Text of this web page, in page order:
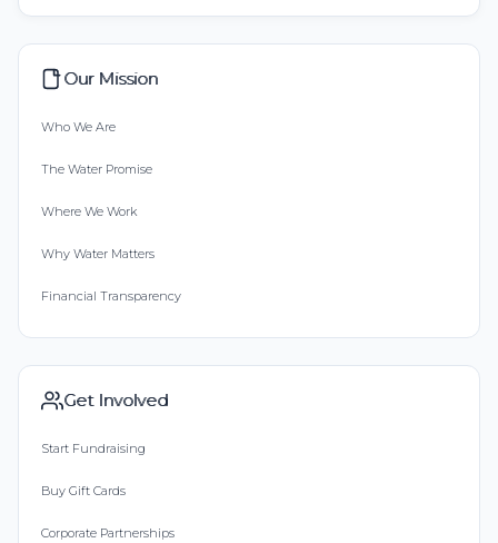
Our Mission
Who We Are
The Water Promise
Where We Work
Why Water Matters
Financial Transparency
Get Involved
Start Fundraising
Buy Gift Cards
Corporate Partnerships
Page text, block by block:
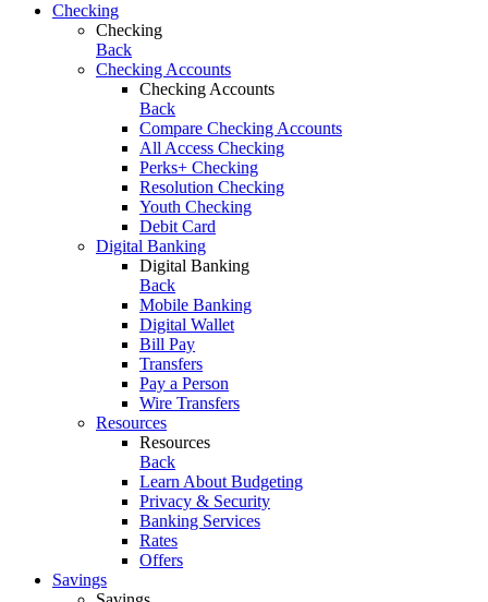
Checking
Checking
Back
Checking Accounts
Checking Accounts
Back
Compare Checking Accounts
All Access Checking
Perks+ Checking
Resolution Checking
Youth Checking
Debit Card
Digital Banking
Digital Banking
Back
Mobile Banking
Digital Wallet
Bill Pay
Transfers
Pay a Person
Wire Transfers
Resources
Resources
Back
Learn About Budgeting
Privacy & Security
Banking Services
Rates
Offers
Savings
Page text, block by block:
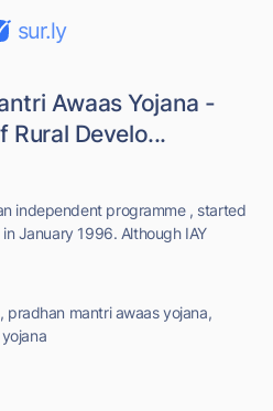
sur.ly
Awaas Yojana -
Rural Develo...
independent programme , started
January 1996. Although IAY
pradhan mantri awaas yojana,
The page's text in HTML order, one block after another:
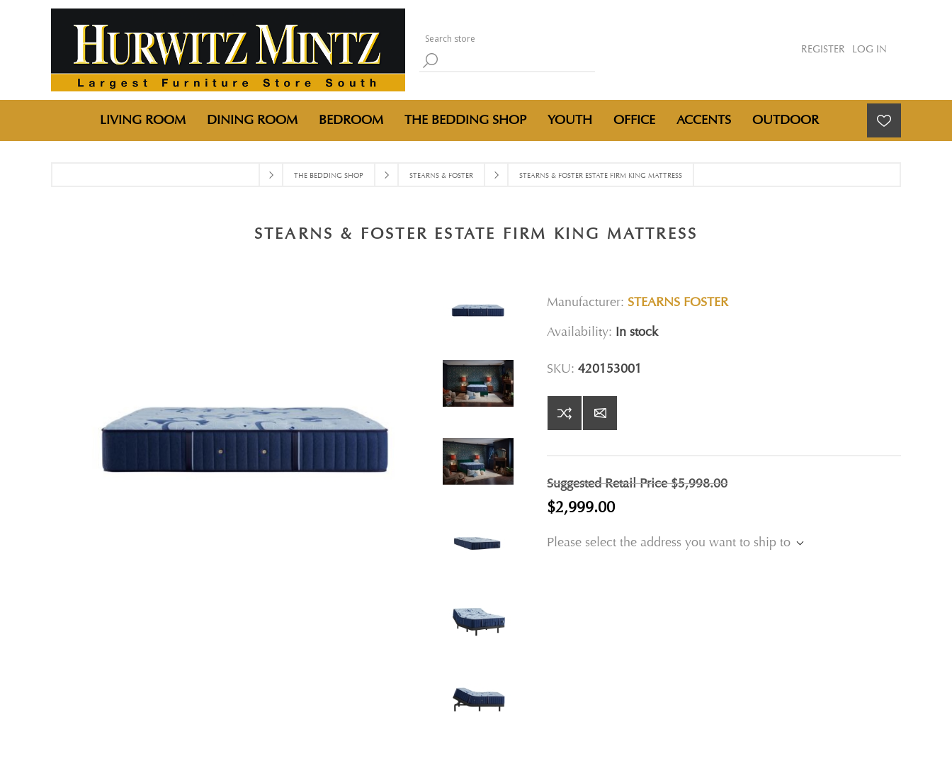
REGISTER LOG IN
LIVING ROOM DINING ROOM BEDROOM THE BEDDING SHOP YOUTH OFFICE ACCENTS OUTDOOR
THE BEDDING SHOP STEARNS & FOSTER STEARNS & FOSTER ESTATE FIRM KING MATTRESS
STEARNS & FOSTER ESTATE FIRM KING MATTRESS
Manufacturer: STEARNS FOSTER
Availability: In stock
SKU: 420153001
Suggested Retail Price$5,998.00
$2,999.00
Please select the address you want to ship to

• Task directions
Identify each line in the records above containing the word "order"; copy those lines.

• Result
Text of this web page, in page order:
The page's text in HTML order, one block after another:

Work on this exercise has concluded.